Page 6 of Spark: A Novel


  The car traveled up Madison to East Sixtieth Street and pulled over to the curb. “Now what?” I asked the driver.

  “Suite 2160, sir. Don’t forget to take your luggage.”

  I entered the building and gave my name to the security guard at the front desk. The elevator felt like a windowless cell with a surveillance camera at the top corner watching my movements. Was someone waiting for me? Was I about to be arrested? My Spark became a bright point of red light as I walked down a hallway and opened a door.

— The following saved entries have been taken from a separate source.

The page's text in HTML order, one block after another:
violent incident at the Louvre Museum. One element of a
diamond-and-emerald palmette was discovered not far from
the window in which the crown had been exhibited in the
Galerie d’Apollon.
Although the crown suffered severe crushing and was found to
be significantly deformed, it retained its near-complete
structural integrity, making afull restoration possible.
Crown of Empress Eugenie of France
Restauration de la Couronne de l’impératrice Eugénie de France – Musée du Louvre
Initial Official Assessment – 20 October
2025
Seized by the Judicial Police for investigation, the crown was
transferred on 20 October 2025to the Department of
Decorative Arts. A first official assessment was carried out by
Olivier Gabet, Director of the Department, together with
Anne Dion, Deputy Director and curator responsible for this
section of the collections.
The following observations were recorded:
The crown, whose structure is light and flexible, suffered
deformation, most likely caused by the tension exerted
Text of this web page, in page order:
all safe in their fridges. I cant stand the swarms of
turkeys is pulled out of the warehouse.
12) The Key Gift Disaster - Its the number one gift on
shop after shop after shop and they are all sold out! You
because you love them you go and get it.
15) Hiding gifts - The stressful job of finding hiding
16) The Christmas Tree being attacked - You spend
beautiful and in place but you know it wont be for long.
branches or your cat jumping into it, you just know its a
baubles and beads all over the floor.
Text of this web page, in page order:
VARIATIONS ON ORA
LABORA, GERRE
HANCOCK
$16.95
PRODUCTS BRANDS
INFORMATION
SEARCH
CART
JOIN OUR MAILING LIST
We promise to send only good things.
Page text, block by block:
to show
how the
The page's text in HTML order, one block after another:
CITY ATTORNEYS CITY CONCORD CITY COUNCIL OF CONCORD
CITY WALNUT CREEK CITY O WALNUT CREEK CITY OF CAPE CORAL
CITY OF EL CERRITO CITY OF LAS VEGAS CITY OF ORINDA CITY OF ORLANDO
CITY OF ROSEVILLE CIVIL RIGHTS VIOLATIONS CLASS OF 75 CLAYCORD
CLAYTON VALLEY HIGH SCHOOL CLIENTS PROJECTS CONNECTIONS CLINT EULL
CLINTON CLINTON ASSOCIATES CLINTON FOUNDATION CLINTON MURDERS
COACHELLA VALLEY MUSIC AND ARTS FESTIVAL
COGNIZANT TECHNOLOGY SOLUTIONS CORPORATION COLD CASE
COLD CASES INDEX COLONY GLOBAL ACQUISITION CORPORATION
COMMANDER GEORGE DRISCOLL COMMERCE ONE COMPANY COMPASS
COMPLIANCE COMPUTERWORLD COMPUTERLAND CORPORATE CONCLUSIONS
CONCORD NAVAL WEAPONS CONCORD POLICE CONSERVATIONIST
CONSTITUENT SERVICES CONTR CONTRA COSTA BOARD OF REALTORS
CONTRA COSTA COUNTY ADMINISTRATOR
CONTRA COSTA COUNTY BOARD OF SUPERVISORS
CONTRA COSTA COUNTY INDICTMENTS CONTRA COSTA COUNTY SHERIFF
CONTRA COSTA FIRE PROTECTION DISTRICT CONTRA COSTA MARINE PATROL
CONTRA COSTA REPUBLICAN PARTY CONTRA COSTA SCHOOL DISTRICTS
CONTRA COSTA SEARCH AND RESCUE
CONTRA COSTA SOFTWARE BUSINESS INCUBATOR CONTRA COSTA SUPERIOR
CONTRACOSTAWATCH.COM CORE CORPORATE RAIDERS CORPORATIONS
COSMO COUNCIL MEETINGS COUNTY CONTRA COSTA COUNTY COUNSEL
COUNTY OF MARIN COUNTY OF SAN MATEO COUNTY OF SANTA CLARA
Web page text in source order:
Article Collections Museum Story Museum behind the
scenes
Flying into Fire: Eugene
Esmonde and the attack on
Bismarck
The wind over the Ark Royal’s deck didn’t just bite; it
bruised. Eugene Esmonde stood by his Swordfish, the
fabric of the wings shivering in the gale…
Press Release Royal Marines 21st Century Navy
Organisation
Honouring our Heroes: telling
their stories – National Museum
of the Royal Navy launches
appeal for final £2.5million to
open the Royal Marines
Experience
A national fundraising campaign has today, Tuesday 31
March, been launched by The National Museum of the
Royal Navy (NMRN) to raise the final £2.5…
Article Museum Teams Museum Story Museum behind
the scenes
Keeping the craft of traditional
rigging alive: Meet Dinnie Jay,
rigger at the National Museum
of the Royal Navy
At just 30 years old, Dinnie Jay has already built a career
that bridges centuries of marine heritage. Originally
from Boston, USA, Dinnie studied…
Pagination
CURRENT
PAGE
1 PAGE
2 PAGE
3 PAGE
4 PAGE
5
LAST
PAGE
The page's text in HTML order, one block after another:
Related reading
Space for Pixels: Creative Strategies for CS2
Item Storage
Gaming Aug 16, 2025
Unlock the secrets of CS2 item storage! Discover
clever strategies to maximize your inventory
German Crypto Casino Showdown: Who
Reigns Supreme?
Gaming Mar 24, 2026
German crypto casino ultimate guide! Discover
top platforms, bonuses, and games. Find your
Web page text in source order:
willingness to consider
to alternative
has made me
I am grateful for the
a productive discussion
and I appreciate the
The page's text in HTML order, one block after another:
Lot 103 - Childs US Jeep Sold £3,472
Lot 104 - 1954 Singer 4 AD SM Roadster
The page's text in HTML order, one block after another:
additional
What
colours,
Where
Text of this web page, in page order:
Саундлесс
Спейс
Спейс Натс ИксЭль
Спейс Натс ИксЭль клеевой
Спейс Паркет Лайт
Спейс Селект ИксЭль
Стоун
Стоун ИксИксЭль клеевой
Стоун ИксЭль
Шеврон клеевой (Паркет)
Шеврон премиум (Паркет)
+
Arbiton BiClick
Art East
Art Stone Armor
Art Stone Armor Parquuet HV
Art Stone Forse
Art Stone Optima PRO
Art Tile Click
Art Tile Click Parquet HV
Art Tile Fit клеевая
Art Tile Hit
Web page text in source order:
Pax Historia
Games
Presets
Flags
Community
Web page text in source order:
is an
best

  Lorcan Tate was sprawled on a couch in the reception room. He was watching a movie on a tablet computer, but when he saw me he froze the image on the screen. Lorcan was another one of Miss Holquist’s enforcers. We had spent three months together at the training camp in North Carolina. For most of that time, we ignored each other—until the incident with the dog.

  “Finally! The dead man appears!” Lorcan sat up and stared at me. “So what were you eating in London? Did you break down and buy real food?”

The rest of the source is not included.